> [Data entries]
*** Block opens ***
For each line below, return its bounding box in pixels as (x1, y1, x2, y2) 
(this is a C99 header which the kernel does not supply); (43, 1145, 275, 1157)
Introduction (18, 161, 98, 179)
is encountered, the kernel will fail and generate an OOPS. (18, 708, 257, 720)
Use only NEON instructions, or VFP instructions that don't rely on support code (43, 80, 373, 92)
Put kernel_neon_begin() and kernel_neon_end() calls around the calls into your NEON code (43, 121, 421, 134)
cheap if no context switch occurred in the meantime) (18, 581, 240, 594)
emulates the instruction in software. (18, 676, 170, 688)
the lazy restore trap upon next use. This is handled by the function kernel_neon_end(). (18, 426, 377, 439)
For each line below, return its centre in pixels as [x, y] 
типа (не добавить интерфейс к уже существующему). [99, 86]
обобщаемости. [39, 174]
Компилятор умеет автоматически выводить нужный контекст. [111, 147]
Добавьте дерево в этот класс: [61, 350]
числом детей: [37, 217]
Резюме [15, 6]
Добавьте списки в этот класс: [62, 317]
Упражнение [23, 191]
*** Block closes ***
*** Block opens ***
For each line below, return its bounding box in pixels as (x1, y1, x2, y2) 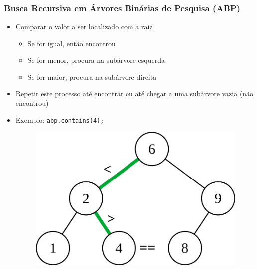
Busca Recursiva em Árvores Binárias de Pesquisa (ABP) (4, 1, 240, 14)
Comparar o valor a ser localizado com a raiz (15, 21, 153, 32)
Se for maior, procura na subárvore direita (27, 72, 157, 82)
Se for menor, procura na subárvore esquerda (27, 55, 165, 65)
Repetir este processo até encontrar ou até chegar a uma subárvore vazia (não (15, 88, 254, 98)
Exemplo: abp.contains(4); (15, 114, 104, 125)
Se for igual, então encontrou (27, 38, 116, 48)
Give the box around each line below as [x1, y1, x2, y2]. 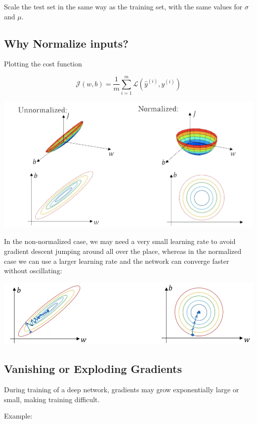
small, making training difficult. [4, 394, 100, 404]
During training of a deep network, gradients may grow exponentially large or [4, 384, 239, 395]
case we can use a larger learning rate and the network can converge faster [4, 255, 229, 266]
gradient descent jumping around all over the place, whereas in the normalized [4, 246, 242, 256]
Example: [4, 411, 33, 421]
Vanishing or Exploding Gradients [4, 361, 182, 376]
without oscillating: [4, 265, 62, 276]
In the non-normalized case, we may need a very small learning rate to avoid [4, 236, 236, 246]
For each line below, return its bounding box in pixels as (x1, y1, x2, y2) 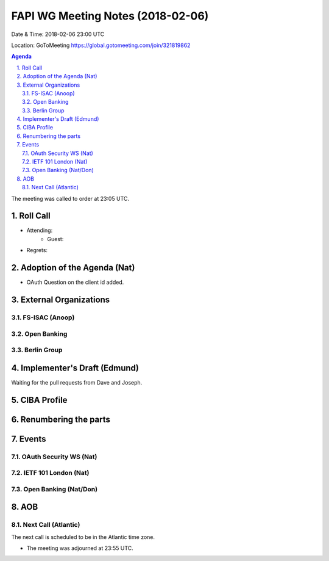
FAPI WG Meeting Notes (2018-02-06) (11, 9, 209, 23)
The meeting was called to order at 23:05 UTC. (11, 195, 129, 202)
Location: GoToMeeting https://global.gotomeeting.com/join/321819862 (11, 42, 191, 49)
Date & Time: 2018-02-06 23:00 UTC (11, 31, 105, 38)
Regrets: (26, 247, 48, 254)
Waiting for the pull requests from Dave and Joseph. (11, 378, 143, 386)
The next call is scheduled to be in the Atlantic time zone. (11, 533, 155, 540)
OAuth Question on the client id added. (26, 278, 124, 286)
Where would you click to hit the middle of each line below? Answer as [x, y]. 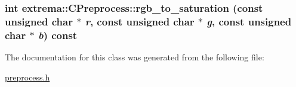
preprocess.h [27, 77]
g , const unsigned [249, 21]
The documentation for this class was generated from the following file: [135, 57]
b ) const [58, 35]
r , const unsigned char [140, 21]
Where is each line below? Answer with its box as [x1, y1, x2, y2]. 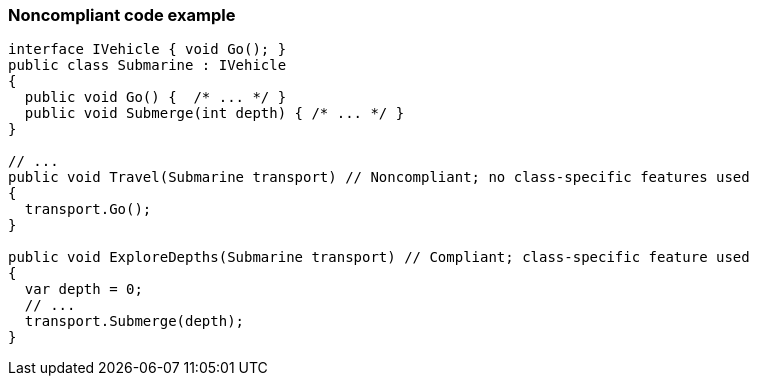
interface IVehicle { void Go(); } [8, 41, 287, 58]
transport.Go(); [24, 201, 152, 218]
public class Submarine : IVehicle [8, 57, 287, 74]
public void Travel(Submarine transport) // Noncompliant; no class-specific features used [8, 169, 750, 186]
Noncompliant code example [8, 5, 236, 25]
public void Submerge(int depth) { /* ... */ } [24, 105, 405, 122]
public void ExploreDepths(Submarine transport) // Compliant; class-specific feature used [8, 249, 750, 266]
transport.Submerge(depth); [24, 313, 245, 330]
*** Block closes ***
*** Block opens ***
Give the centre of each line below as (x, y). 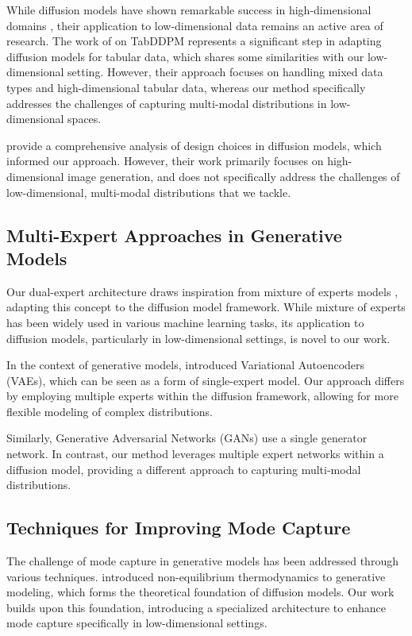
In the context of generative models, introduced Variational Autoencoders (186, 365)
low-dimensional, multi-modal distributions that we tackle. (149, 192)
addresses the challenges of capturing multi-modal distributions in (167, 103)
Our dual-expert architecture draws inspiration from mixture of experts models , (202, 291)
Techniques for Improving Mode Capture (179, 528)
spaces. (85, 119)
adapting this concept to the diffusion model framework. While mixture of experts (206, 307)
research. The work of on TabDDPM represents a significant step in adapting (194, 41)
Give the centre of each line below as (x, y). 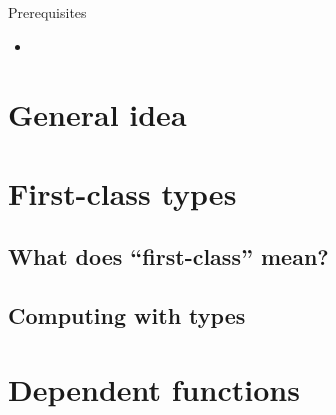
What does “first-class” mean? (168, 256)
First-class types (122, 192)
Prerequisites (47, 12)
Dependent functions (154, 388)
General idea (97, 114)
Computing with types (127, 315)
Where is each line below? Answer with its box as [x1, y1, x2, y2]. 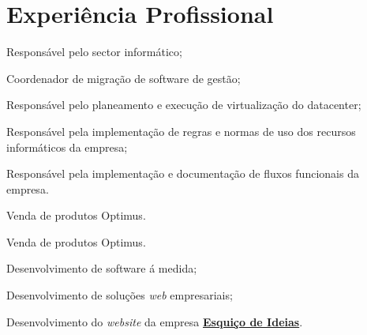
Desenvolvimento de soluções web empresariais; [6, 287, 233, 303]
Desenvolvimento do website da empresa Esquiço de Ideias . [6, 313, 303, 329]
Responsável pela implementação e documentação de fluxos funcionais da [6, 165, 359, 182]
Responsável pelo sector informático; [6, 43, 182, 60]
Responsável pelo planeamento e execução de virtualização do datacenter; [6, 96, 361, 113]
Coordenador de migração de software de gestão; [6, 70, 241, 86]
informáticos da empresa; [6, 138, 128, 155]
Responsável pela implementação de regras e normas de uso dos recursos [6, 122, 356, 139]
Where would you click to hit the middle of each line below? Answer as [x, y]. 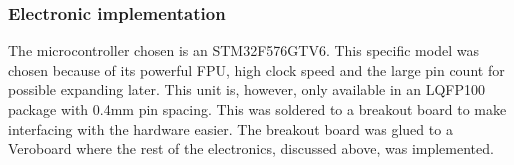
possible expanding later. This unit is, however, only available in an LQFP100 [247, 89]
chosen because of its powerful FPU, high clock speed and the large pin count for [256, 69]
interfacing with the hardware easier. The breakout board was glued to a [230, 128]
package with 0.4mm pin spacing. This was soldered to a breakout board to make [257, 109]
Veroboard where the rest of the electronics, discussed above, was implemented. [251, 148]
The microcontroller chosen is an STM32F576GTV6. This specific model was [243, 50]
*** Block closes ***
> [Task to complete] Write out the lines above from the one with "Responsável pelo sector" through the one with "The microcontroller chosen", ends included, exactly; no picture goes in.

> [Written solution]
Responsável pelo sector informático; [6, 43, 182, 60]
Responsável pelo planeamento e execução de virtualização do datacenter; [6, 96, 361, 113]
Coordenador de migração de software de gestão; [6, 70, 241, 86]
informáticos da empresa; [6, 138, 128, 155]
Responsável pela implementação de regras e normas de uso dos recursos [6, 122, 356, 139]
Where would you click to hit the middle of each line below? Answer as [x, y]. 
possible expanding later. This unit is, however, only available in an LQFP100 [247, 89]
chosen because of its powerful FPU, high clock speed and the large pin count for [256, 69]
interfacing with the hardware easier. The breakout board was glued to a [230, 128]
package with 0.4mm pin spacing. This was soldered to a breakout board to make [257, 109]
Veroboard where the rest of the electronics, discussed above, was implemented. [251, 148]
The microcontroller chosen is an STM32F576GTV6. This specific model was [243, 50]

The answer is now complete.